*TASK BRIEF:* Beginning with the line below that contains "For each line" and ending with the line that contains "Give the centre", retype every line exactly. Pictures are not copied.

*DATA:*
|---|
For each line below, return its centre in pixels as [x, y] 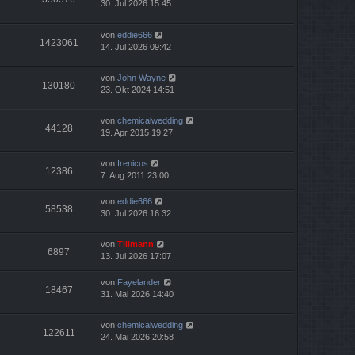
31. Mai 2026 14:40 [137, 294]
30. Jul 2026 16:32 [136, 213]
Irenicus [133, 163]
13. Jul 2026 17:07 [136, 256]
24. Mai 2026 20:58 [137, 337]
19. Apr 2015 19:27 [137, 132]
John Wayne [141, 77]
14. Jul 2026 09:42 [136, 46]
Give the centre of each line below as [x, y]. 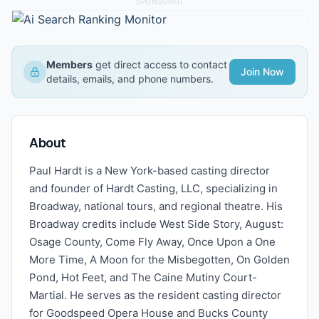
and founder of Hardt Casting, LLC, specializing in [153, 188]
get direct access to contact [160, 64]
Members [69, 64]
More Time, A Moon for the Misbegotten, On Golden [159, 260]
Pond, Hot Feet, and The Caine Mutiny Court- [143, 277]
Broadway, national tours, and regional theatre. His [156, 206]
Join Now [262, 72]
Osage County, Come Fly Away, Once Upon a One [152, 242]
|---|
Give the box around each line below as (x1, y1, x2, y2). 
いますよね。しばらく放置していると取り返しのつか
|---|
*PROBLEM SOLUTION:*
For each line below, return its centre in pixels as [x, y] 
31. Mai 2026 14:40 [137, 294]
30. Jul 2026 16:32 [136, 213]
Irenicus [133, 163]
13. Jul 2026 17:07 [136, 256]
24. Mai 2026 20:58 [137, 337]
19. Apr 2015 19:27 [137, 132]
John Wayne [141, 77]
14. Jul 2026 09:42 [136, 46]
Give the centre of each line below as [x, y]. 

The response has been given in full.